Over 400,000, including opposition leaders, at silent Buenos Aires march to protest lack of answers in death of Alberto Nisman

People take part under heavy rain in the March of Silence called by Argentine prosecutors in memory of their late colleague Alberto Nisman in Buenos Aires on February 18, 2015. (photo credit: AFP/Juan Mabromata)
People take part under heavy rain in the March of Silence called by Argentine prosecutors in memory of their late colleague Alberto Nisman in Buenos Aires on February 18, 2015. (photo credit: AFP/Juan Mabromata)

BUENOS AIRES — More than 400,000 people demanding justice marched in symbolic silence Wednesday in soaking Buenos Aires to mark a month since the suspicious death of a prosecutor who was ready to accuse the Argentine president of a massive cover-up.

“I am here because I want to see justice done for someone who gave his life for the truth,” said teacher Marta Canepa, 65, among those walking the 1.7 kilometers (just over a mile) under the banner “Homage for Prosecutor Alberto Nisman.”

Drenched in driving rain and led by prosecutors and opposition figures, the rally is the first major public show of defiance in a murky case that has ignited a political firestorm in Argentina and piled the pressure on President Cristina Kirchner, 61, in her last year in office.

Among those who braved the deluge were Nisman’s two young daughters and his ex-wife, Judge Sandra Arroyo Delgado.

“The march itself is a reflection of society’s underlying demand for an end to impunity.
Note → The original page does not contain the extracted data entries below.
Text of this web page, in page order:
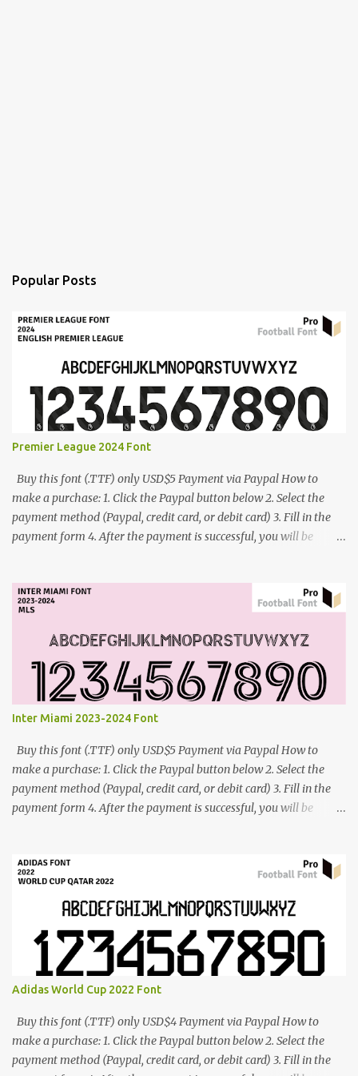
Popular Posts
Premier League 2024 Font
Buy this font (.TTF) only USD$5 Payment via Paypal How to
make a purchase: 1. Click the Paypal button below 2. Select the
payment method (Paypal, credit card, or debit card) 3. Fill in the
payment form 4. After the payment is successful, you will be
Inter Miami 2023-2024 Font
Buy this font (.TTF) only USD$5 Payment via Paypal How to
make a purchase: 1. Click the Paypal button below 2. Select the
payment method (Paypal, credit card, or debit card) 3. Fill in the
payment form 4. After the payment is successful, you will be
Adidas World Cup 2022 Font
Buy this font (.TTF) only USD$4 Payment via Paypal How to
make a purchase: 1. Click the Paypal button below 2. Select the
payment method (Paypal, credit card, or debit card) 3. Fill in the
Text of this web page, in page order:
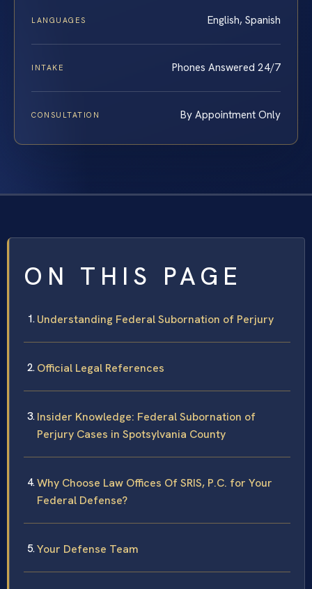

Tension between the justice system and executive were there before, but the Nisman case has exacerbated them,” said sociologist Rosendo Fraga with pollsters Nueva Mayoria.

In a case that has posed one of the strongest challenges to the president, protesters waved Argentine flags and carried white signs with black letters that read “Justice!” and “Truth!” Many also carried umbrellas to repel a burst of summer rain.

Blanca Perez, 81, said she believed Nisman had been murdered and the government needed to account for what happened.

“If we don’t have justice, we won’t have liberty,” she said. “The government has lost control of the situation.”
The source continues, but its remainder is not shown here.